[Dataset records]
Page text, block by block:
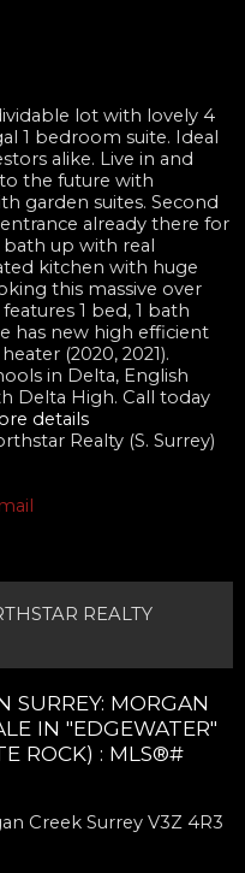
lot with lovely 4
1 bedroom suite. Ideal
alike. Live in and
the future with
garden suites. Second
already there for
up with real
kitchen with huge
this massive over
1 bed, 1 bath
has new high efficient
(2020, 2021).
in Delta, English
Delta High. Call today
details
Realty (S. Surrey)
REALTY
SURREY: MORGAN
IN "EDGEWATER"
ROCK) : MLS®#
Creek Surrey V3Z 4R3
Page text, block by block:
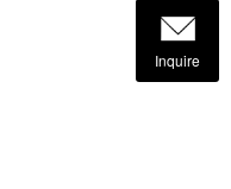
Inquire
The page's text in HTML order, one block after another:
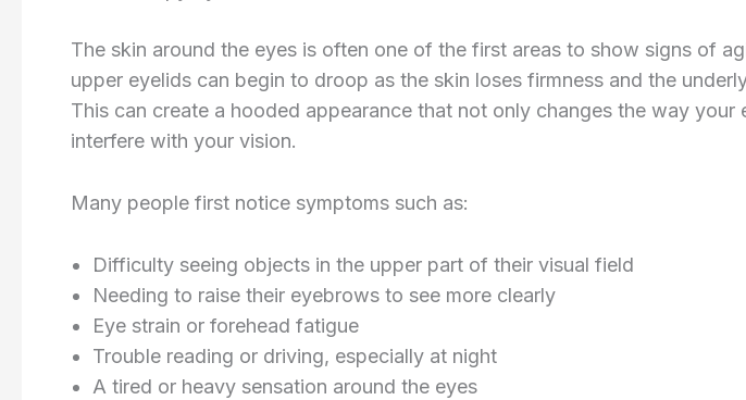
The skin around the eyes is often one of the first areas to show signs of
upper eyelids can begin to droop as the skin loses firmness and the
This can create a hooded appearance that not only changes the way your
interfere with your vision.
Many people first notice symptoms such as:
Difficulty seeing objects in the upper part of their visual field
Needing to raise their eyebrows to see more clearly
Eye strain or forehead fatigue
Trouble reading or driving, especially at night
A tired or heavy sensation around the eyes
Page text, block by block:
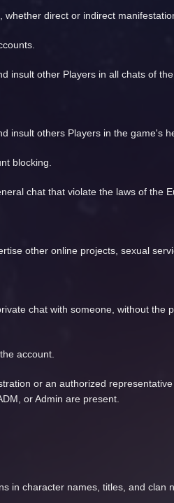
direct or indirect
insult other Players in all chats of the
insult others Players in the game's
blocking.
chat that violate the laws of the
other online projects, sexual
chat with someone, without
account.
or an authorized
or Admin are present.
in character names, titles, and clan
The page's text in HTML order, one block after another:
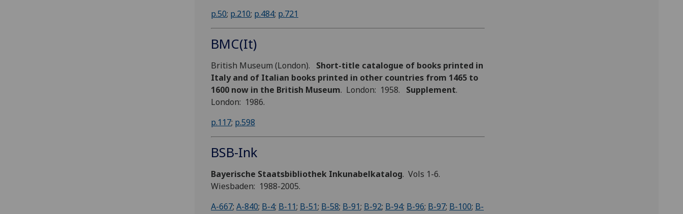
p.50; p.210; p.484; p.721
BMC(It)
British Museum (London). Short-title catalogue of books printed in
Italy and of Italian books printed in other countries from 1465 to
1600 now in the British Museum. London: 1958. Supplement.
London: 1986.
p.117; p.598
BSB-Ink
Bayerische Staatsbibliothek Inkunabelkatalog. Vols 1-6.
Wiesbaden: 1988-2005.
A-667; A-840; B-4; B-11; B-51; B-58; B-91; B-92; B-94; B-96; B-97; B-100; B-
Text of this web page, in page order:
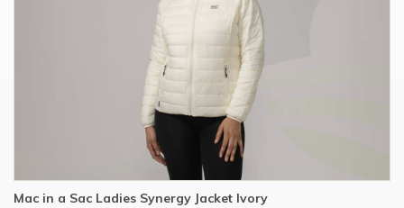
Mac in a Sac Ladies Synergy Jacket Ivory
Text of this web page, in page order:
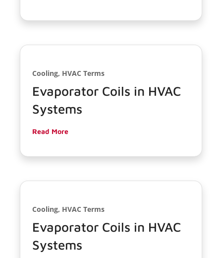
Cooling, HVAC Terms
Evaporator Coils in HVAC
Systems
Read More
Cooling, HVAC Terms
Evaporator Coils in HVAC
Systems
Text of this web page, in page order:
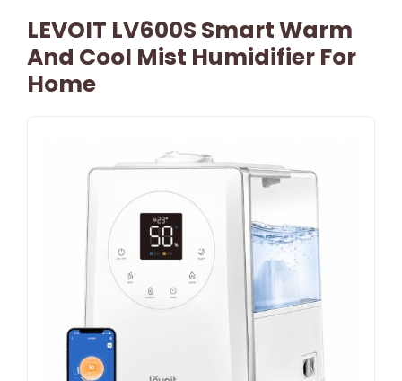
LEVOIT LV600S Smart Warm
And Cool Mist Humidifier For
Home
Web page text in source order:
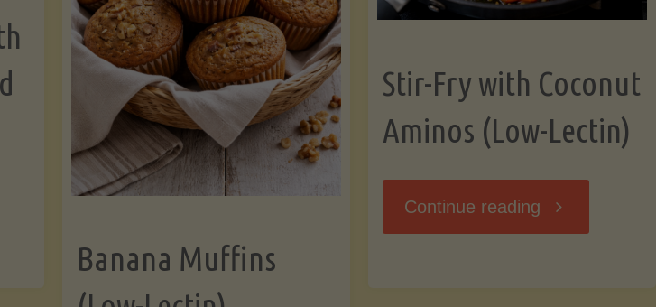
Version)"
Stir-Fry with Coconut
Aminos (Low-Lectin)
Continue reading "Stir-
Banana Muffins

■ Your instructions
Each record above should be retyped exactly, with no pictures carried over.

■ Response below
Page text, block by block:
lot with lovely 4
1 bedroom suite. Ideal
alike. Live in and
the future with
garden suites. Second
already there for
up with real
kitchen with huge
this massive over
1 bed, 1 bath
has new high efficient
(2020, 2021).
in Delta, English
Delta High. Call today
details
Realty (S. Surrey)
REALTY
SURREY: MORGAN
IN "EDGEWATER"
ROCK) : MLS®#
Creek Surrey V3Z 4R3
Page text, block by block:
Inquire
The page's text in HTML order, one block after another:
The skin around the eyes is often one of the first areas to show signs of
upper eyelids can begin to droop as the skin loses firmness and the
This can create a hooded appearance that not only changes the way your
interfere with your vision.
Many people first notice symptoms such as:
Difficulty seeing objects in the upper part of their visual field
Needing to raise their eyebrows to see more clearly
Eye strain or forehead fatigue
Trouble reading or driving, especially at night
A tired or heavy sensation around the eyes
Page text, block by block:
direct or indirect
insult other Players in all chats of the
insult others Players in the game's
blocking.
chat that violate the laws of the
other online projects, sexual
chat with someone, without
account.
or an authorized
or Admin are present.
in character names, titles, and clan
The page's text in HTML order, one block after another:
p.50; p.210; p.484; p.721
BMC(It)
British Museum (London). Short-title catalogue of books printed in
Italy and of Italian books printed in other countries from 1465 to
1600 now in the British Museum. London: 1958. Supplement.
London: 1986.
p.117; p.598
BSB-Ink
Bayerische Staatsbibliothek Inkunabelkatalog. Vols 1-6.
Wiesbaden: 1988-2005.
A-667; A-840; B-4; B-11; B-51; B-58; B-91; B-92; B-94; B-96; B-97; B-100; B-
Text of this web page, in page order:
Mac in a Sac Ladies Synergy Jacket Ivory
Text of this web page, in page order:
Cooling, HVAC Terms
Evaporator Coils in HVAC
Systems
Read More
Cooling, HVAC Terms
Evaporator Coils in HVAC
Systems
Text of this web page, in page order:
LEVOIT LV600S Smart Warm
And Cool Mist Humidifier For
Home
Web page text in source order:
Version)"
Stir-Fry with Coconut
Aminos (Low-Lectin)
Continue reading "Stir-
Banana Muffins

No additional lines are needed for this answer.